As per an earlier discussion (Defining multiple outputs in Logstash whilst handling potential unavailability of an Elasticsearch instance) I'm now using pipelines in Logstash in order to send data input (from Beats on TCP 5044) to multiple Elasticsearch hosts. The relevant extract from pipelines.yml
is shown below.
- pipeline.id: beats
queue.type: persisted
config.string: |
input {
beats {
port => 5044
ssl => true
ssl_certificate_authorities => '/etc/logstash/config/certs/ca.crt'
ssl_key => '/etc/logstash/config/certs/forwarder-001.pkcs8.key'
ssl_certificate => '/etc/logstash/config/certs/forwarder-001.crt'
ssl_verify_mode => "force_peer"
}
}
output { pipeline { send_to => [es100, es101] } }
- pipeline.id: es100
path.config: "/etc/logstash/pipelines/es100.conf"
- pipeline.id: es101
path.config: "/etc/logstash/pipelines/es101.conf"
In each of the pipeline .conf
files I have the related virtual address i.e. the file /etc/logstash/pipelines/es101.conf
includes the following:
input {
pipeline {
address => es101
}
}
This configuration seems to work well i.e. data is received by each of the Elasticsearch hosts es100
and es101
.
I need to ensure that if one of these hosts is unavailable, the other still receives data and thanks to a previous tip, I'm now using pipelines which I understand allow for this.

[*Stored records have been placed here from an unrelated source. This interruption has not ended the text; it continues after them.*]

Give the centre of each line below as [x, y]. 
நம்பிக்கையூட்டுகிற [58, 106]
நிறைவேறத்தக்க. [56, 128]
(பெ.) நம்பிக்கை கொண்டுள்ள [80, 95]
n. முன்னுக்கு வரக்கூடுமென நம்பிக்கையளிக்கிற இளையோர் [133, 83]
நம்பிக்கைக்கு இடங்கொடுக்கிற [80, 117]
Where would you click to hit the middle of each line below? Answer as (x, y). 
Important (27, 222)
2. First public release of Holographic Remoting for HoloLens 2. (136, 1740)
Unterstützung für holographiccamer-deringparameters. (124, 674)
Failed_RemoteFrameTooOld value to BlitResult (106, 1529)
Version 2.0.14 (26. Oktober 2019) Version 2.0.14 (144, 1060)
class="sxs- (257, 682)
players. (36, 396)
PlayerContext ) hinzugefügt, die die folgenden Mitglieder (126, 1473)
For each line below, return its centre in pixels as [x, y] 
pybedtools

However I'm obviously missing something key in this configuration as the data isn't received by a host if the other is unavailable. Any suggestions are gratefully welcomed.

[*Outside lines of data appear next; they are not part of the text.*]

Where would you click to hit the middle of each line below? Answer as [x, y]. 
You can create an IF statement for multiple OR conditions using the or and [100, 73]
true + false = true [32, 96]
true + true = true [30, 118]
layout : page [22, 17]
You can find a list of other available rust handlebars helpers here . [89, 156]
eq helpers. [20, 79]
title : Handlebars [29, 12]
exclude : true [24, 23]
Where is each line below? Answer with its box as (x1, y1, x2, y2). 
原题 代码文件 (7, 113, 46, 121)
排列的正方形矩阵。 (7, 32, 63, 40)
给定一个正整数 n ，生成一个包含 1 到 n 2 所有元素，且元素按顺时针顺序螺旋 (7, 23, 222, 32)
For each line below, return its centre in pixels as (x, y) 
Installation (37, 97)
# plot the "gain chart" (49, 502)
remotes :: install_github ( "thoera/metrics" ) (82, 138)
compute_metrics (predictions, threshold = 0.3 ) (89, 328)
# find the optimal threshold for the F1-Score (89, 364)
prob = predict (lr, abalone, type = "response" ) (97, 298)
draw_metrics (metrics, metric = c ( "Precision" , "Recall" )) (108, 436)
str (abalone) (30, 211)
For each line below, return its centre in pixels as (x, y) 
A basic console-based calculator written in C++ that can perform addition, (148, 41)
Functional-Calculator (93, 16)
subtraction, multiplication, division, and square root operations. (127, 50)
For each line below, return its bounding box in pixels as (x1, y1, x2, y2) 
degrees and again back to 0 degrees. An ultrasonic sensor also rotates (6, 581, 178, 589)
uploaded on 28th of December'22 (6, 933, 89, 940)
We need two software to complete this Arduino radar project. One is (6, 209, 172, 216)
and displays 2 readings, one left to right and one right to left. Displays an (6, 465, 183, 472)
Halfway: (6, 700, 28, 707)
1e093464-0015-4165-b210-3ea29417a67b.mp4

Firstly, you should configure persistent queues on the downstream pipelines (es100, es101), and size them to contain all the data that arrives during an outage. But even with persistent queues logstash has an at-least-once delivery model. If the persistent queue fills up then back-pressure will cause the beats input to stop accepting data. As the documentation on the output isolator pattern says "If any of the persistent queues of the downstream pipelines ... become full, both outputs will stop". If you really want to make sure an output is never blocked because another output is unavailable then you will need to introduce some software with a different delivery model. For example, configure filebeat to write to kafka, then have two pipelines that read from kafka and write to elasticsearch. If kafka is configured with an at-most-once delivery model (the default) then it will lose data if it cannot deliver it.